Tools | new tools for new science

Understanding how cells orchestrate their behavior to construct a complex functional organ or an entire organism is an important scientific problem, which despite the tremendous progress in molecular and cell biology poses many open questions (e.g., how are stem cell population dynamics regulated to build and maintain organs.) Computational methods and modelling are beginning to play an important role in understanding developmental processes, by allowing the construction of mechanistic models of the underlying systems, performing in-silico experiments and suggesting new directions for experimental investigation. However, many of the existing computational methods and tools are not accessible to experimental biologists (e.g., large sets of differential equations or complex software code), thus it is difficult for the experts in the field to ensure the hypotheses and assumptions incorporated in the model are reasonable, and that models keep up to date with the latest experimental findings.

To alleviate this problem, we have developed Biocharts, a tool supporting a visual language to model complex dynamics, in an intuitive and more accessible way for the wider scientific community. Biological assumptions and experimental results can be encoded within a common framework, using scenarios and states. Models can be interactively explored by the user to ensure they capture the intended behaviour, visualizing model execution using the same language the model is developed in. We are currently applying the tool in developmental biology and stem cell research.

Biocharts features:

Specify intra-cellular and inter-cellular behavior using scenarios and states
Use a visual language to build the model and interactively simulate dynamics
Represent hypotheses and experimental results within the same framework

Download

Download Biocharts.

Examples

The following modeling examples are described in more detail in our documentation

Case studies

Stem Cell Population Dynamics in the C. elegans germline (In collaboration with Hubbard lab, New York University).

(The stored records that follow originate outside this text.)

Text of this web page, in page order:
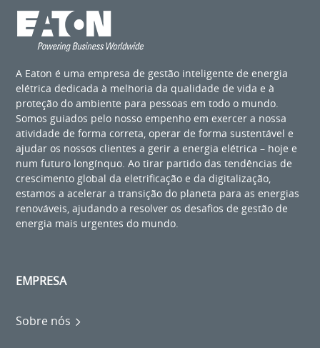
A Eaton é uma empresa de gestão inteligente de energia
elétrica dedicada à melhoria da qualidade de vida e à
proteção do ambiente para pessoas em todo o mundo.
Somos guiados pelo nosso empenho em exercer a nossa
atividade de forma correta, operar de forma sustentável e
ajudar os nossos clientes a gerir a energia elétrica – hoje e
num futuro longínquo. Ao tirar partido das tendências de
crescimento global da eletrificação e da digitalização,
estamos a acelerar a transição do planeta para as energias
renováveis, ajudando a resolver os desafios de gestão de
energia mais urgentes do mundo.
EMPRESA
Sobre nós
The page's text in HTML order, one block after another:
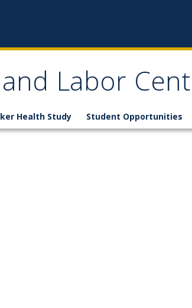
Labor
Health Study Student Opportunities
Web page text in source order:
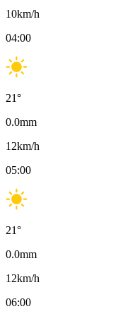
10km/h
04:00
21°
0.0mm
12km/h
05:00
21°
0.0mm
12km/h
06:00
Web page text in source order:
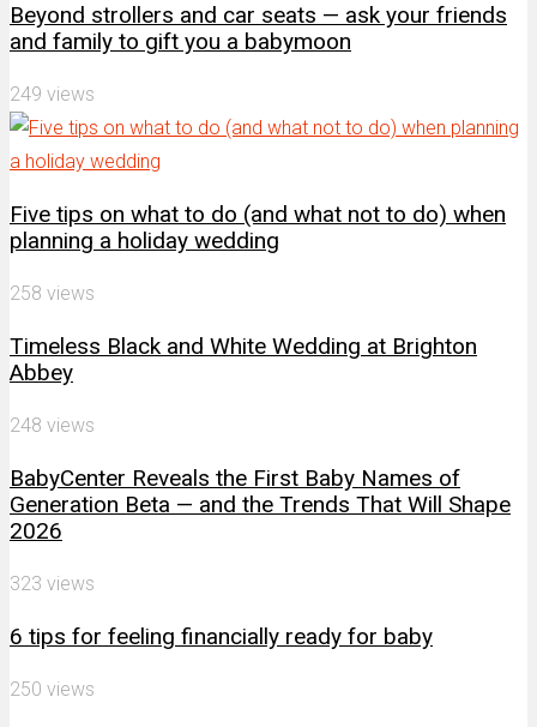
Beyond strollers and car seats — ask your friends
and family to gift you a babymoon
249 views
Five tips on what to do (and what not to do) when
planning a holiday wedding
258 views
Timeless Black and White Wedding at Brighton
Abbey
248 views
BabyCenter Reveals the First Baby Names of
Generation Beta — and the Trends That Will Shape
2026
323 views
6 tips for feeling financially ready for baby
250 views
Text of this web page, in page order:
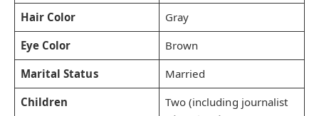
Hair Color
Gray
Eye Color
Brown
Marital Status
Married
Children
Two (including journalist
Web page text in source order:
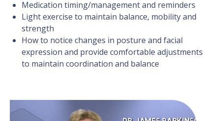
Medication timing/management and reminders
Light exercise to maintain balance, mobility and
strength
How to notice changes in posture and facial
expression and provide comfortable adjustments
to maintain coordination and balance
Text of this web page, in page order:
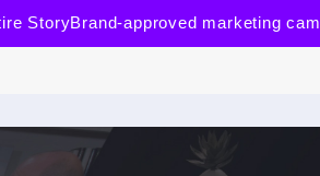
StoryBrand-approved marketing
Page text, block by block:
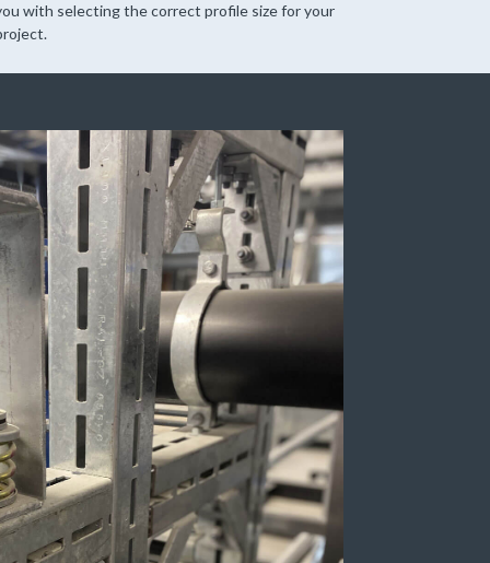
with selecting the correct profile size for your
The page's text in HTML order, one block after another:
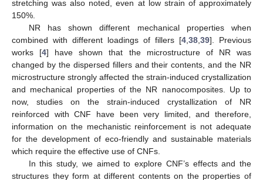
stretching was also noted, even at low strain of approximately
150%.
NR has shown different mechanical properties when
combined with different loadings of fillers [4 38 39]. Previous
works [4] have shown that the microstructure of NR was
changed by the dispersed fillers and their contents, and the NR
microstructure strongly affected the strain-induced crystallization
and mechanical properties of the NR nanocomposites. Up to
now, studies on the strain-induced crystallization of NR
reinforced with CNF have been very limited, and therefore,
information on the mechanistic reinforcement is not adequate
for the development of eco-friendly and sustainable materials
which require the effective use of CNFs.
In this study, we aimed to explore CNF’s effects and the
structures they form at different contents on the properties of

We are studying the dynamics of the stem cell population in the C. elegans germline. The dynamics of self-renewing stem cell populations is difficult to understand not only due to an incomplete picture of cellular and molecular processes involved, but also due to the integration of multiple influences such as anatomical constraints, cell-cell communication, and cell division itself. C. elegans is a powerful system to study the underlying principles of stem cell behaviour, see this review to learn more about the system and recent paper and tool examples to learn about the modeling.
Bacterial Population Dynamics (In collaboration with Harel lab, Weizmann Institute)

We are studying bacterial population dynamics using a novel model that integrates chemotaxis pathway, motor activation, metabolism and cell division, aspects that are often modeled in isolation, into a coherent system level model. For more information see this paper and tool examples.
Cell Fate Specification

A central question in developmental biology is how cells acquire specific fates. In many systems there are various processes that are crucial for this developmental event but that are hard to integrate using existing modeling methodologies. We have studied vulval precursor cell fate specification in C. elegans, a “classical” system that demonstrates how within an equivalence group (a group of cells that shares the same developmental potential) cells “compute” and decide which fate to specify, see this paper and additional examples of fate specification including pancreatic cell specification in the tool examples.
The making of an organism (In collaboration with Bao lab, Sloan-Kettering)

A central question in biology is how the information stored in the fertilized egg orchestrates the making of an organism. We have started using our tool to model this process in C. elegans, where the adult worm consists of 959 somatic cells that arise via an invariant cell lineage, see tool examples for initial and simplified modeling of the lineage.

For more biological examples download the tool and related documentation.

Related publications

H. Kugler, C. Plock and A. Roberts, Synthesizing Biological Theories, in Computer Aided Verification (CAV'11), Springer Verlag, LNCS vol. 6806, 579-584, 2011.
A. Milicevic and Hillel Kugler, Model Checking Using SMT and Theory of Lists , in Nasa Formal Methods Symposium (NFM'11), Springer Verlag, LNCS vol. 6617, 282-297, 2011.
H. Kugler, A. Larjo, and D. Harel, Biocharts: A Visual Formalism for Complex Biological Systems, in Journal of the Royal Society Interface, vol. 7 no. 48, 1015-1024, 2010.
H. Kugler and I. Segall, Compositional Synthesis of Reactive Systems from Live Sequence Chart Specifications, in Tools and Algorithms for the Construction and Analysis of Systems (TACAS'09), Springer Verlag, LNCS vol. 5505, 77-91, 2009.
Y. Setty, D. Dalfo, D.Z. Korta, E.J. Albert Hubbard, and H. Kugler, A model of stem cell population dynamics: in-silico analysis and in-vivo validation, in Development, vol. 139, 47-56, 2012.